Import the [`pcm-dashboard.json`](./pcm/pcm-dashboard.json) file into the Grafana
![PCM dashboard](./assets/pcm.png)

## Importing dashboards to Grafana

You can either:

- Import them manually to Grafana,
- Use [`update-dashboards.sh`](./update-dashboards.sh) script to add them to Kubernetes as (more persistent) Grafana dashboard `configMap`s
  - Script uses `$USER-<file name>` as dashboard `configMap` names, and overwrites any pre-existing `configMap` with the same name
- Or create your own dashboards based on them

When dashboard is imported to Grafana, you can directly save changes to it, but such dashboards go away if Grafana is removed / re-installed. When dashboard is in `configMap`, Grafana saves its changes to a (selected) file, but you need to re-apply those files to Kubernetes with the script, for your changes to be there when that Grafana dashboard page is reloaded in browser.

Gotchas for dashboard `configMap` script usage:

- If you change dashboard file name, you need to change also its 'uid' field (at end of the file), otherwise Grafana will see multiple `configMap`s for the same dashboard ID
- If there's no `uid` specified for the dashboard, Grafana will generate one on `configMap` load.
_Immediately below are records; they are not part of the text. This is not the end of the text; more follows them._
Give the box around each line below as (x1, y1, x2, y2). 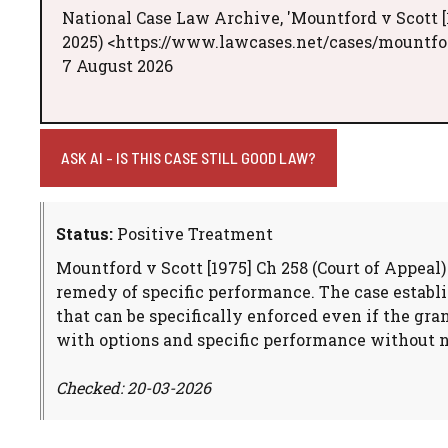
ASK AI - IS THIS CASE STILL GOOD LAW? (61, 147, 316, 167)
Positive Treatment (113, 222, 273, 244)
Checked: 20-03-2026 (56, 376, 211, 398)
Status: (56, 222, 113, 244)
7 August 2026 (62, 54, 173, 76)
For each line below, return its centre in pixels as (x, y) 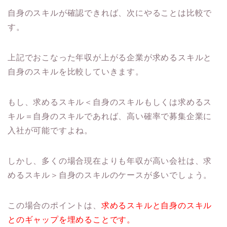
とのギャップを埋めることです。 (72, 219)
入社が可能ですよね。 (50, 130)
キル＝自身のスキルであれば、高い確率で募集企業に (110, 116)
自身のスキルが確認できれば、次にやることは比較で (110, 13)
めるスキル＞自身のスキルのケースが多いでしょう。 (110, 175)
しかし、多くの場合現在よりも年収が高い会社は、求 (110, 161)
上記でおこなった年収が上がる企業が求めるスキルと (110, 57)
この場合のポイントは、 (54, 205)
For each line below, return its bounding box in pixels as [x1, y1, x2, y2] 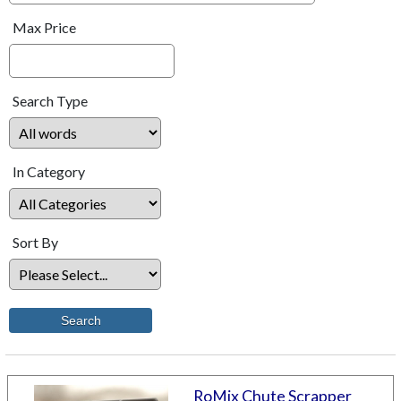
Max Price [13, 18, 76, 36]
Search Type [13, 91, 88, 109]
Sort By [13, 233, 58, 251]
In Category [13, 162, 85, 180]
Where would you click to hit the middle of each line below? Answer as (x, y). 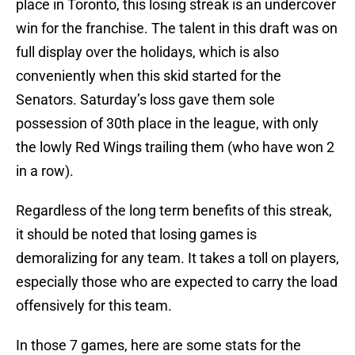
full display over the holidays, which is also (147, 52)
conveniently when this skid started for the (149, 76)
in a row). (45, 171)
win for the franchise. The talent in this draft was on (177, 29)
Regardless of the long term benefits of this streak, (174, 211)
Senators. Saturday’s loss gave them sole (145, 100)
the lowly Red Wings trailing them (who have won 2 (175, 147)
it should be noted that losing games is (136, 235)
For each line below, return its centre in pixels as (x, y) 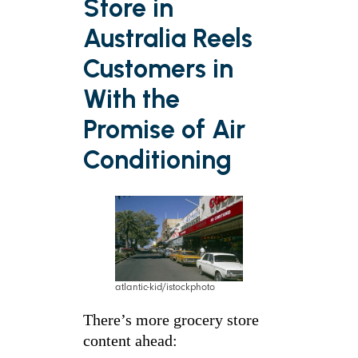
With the (131, 99)
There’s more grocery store (171, 320)
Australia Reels (168, 38)
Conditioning (157, 159)
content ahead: (130, 341)
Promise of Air (164, 129)
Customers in (158, 68)
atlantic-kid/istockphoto (165, 287)
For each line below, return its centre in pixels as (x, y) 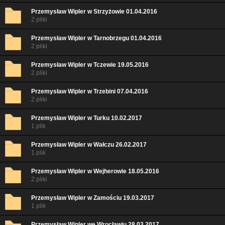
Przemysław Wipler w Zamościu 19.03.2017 (93, 198)
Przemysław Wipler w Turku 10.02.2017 (87, 118)
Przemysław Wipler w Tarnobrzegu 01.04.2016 (96, 38)
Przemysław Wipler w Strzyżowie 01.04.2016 (94, 12)
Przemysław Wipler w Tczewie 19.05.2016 (90, 65)
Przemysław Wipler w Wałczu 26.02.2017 (89, 145)
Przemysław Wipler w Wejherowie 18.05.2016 (95, 171)
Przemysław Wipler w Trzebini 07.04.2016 (90, 91)
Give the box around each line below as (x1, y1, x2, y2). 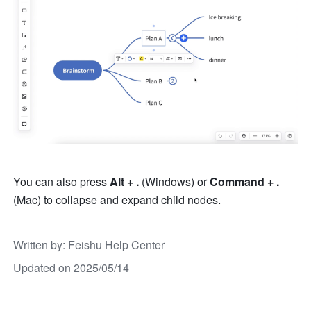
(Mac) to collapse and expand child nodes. (13, 192, 221, 208)
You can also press (13, 174, 110, 190)
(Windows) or (142, 174, 210, 190)
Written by (13, 237, 63, 253)
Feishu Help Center (68, 237, 165, 253)
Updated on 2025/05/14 (13, 260, 130, 276)
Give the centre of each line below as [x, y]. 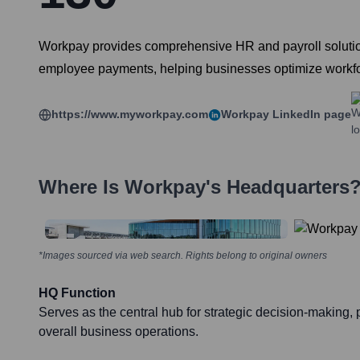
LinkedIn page [310, 115]
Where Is [82, 187]
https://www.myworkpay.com [130, 115]
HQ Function [77, 293]
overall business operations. [119, 332]
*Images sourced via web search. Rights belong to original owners [183, 256]
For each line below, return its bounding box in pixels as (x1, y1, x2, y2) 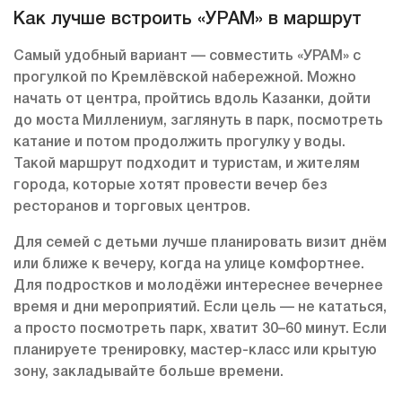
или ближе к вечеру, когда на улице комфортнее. (13, 258, 364, 272)
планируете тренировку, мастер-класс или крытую (13, 345, 377, 358)
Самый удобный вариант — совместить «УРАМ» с (13, 50, 361, 64)
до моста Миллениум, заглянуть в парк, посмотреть (13, 115, 383, 128)
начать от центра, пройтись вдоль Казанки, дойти (13, 93, 371, 107)
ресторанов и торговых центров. (13, 201, 250, 214)
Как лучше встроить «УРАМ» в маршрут (13, 12, 362, 29)
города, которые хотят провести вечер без (13, 179, 328, 193)

Meaning that dashboard ID, and Grafana URL to it, will change on every reload
- Script assumes default Prometheus / Grafana install (`monitoring` namespace, `grafana_dasboard=1` label identifying dashboard `configMap`s)

## More dashboards

GenAIEval repository includes additional [dashboards](https://github.com/opea-project/GenAIEval/tree/main/evals/benchmark/grafana).